In Scala 2 or 3, is there a higher kind argument extractor without using match type?

Asked 24/3, 2023 at 20:9 Answered 25/3, 2023 at 15:0

Solved scala typeclass scala-3 higher-kinded-types match-types

Here is a short example in Scala 3:

  type Ext[S <: Seq[_]] = S match {
    case Seq[t] => t
  }
  
trait XX[A, B <: Seq[A]]

trait XX1[B <: Seq[_]] extends XX[Ext[B], B]

So far it appears to be working, but when combining with type class the mask started to peel off

implicitly[Ext[Seq[Int]] =:= Int] // e.scala: Cannot prove that e.Ext[Seq[Int]] =:= Int

It may be caused by a bug in compatibility between Scala type class & match types. At this moment, the only way to circumvent this appears to be not using match type. Is it possible in Scala 2 or Scala 3?

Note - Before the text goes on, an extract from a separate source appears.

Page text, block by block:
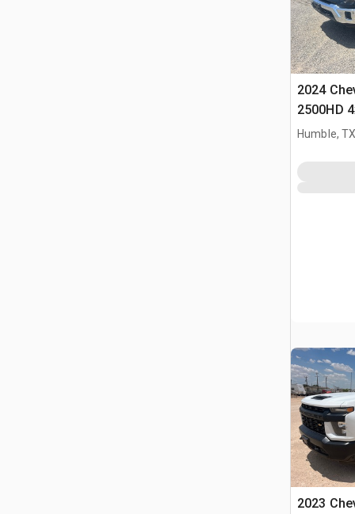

UPDATE 1: I have tried the following alternatives:

  type Ext[S] = S match {
    case Seq[t] => t
  } // success!

  type Ext[S <: Any] = S match {
    case Seq[t] => t
  } // success!

  type Ext[S <: Seq[Any]] = S match {
    case Seq[t] => t
  } // same error

So I'm fairly certain this is a bug. Again, the problem is how to avoid using match type from the beginning?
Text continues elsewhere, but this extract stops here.